Moving Memorial Helps Fallen Officers’ Families Move Forward

Moving Memorial Helps Fallen Officers' Families Move Forward (Image 1)

“May we never forget what these officers did for this city, this country, this world,” words of prayer from Atlanta's police chaplain.

Five year old William Smiley will never forget the sacrifice his father made.  And now neither will anyone who sees his name on a moving memorial.

Peeling back the tape for all to see gives the Smiley family support.

“At the end of the day after school is done, homework is done, and dinner is done, and we're getting ready for bed and prayer time, it feels good to let them know others are with us, others do care, we're not alone,” says Smiley's Widow, Terra Smiley.
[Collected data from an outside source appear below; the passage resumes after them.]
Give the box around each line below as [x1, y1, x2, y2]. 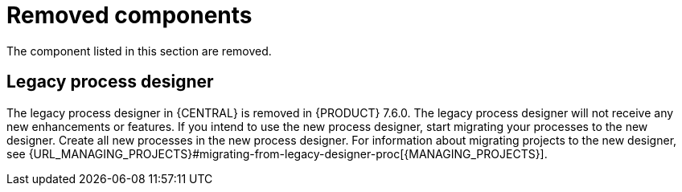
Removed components [6, 2, 253, 29]
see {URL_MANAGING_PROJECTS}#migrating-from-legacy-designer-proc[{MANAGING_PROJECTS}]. [6, 146, 548, 161]
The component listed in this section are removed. [6, 43, 272, 58]
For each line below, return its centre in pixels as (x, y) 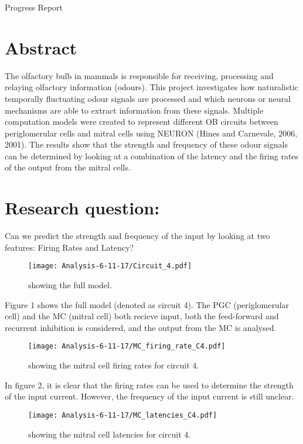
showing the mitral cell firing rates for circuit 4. (114, 365)
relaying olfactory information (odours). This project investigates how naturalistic (151, 87)
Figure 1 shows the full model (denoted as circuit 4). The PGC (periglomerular (147, 304)
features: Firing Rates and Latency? (69, 247)
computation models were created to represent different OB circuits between (142, 122)
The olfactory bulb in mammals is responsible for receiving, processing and (139, 75)
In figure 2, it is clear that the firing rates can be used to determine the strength (149, 385)
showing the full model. (70, 285)

She's right; they aren't alone.  They've joined the families of the 688 names on this wall.

“It's 688 stories, JD Paugh is one of those, and today Officer Smiley,” says Ed Christian who organizes the memorial's rides.

Today three Atlanta officers were added to the Georgia Law Enforcement Memorial.

“This is not about the city of Atlanta, it's about law enforcement around the state,” says Atlanta Police Chief George Thomas.  “We are truly a brotherhood of law enforcement that protects lives in this state, and it's important we never forget any of those officers.”

Those families scattered across the state are building a bigger one.

“We're a family now,” Terra Smiley says of all the officers' families.  “It's unfortunate we meet this way, but I feel a sense of family.”

The Smileys will be welcomed with open arms.

“So many people come up and say, 'I can't imagine what you're going through,'” says Bobby Paugh, fallen Officer JD Paugh's brother, “but I can go to the Smiley family and say 'I know what you're going through, and you're going to be okay.'”

In two weeks, they'll meet in Atlanta, but until then, even when these flags are folded and the wall moves on they will have support.

“It doesn't stop there,” says Paugh.  “These people still care and still remember.”

And who knows how many lives it may touch along the way.

“Just to pull into a gas station, and have someone come up and say, 'Hey that's my brother,' and know that someone still remembers their loved one makes it worthwhile,” says Christian.

Even without the honor guard and fanfare, a simple sighting is a reminder of all the lives lost in the line of duty.

If you want to see the memorial and support these families, particularly that of JD Paugh, there is a Memorial Ride on Saturday April 20th, starting at Wild Wing Cafe on Washington Road at 10 AM.  The motorcycle ride departs at 1 PM.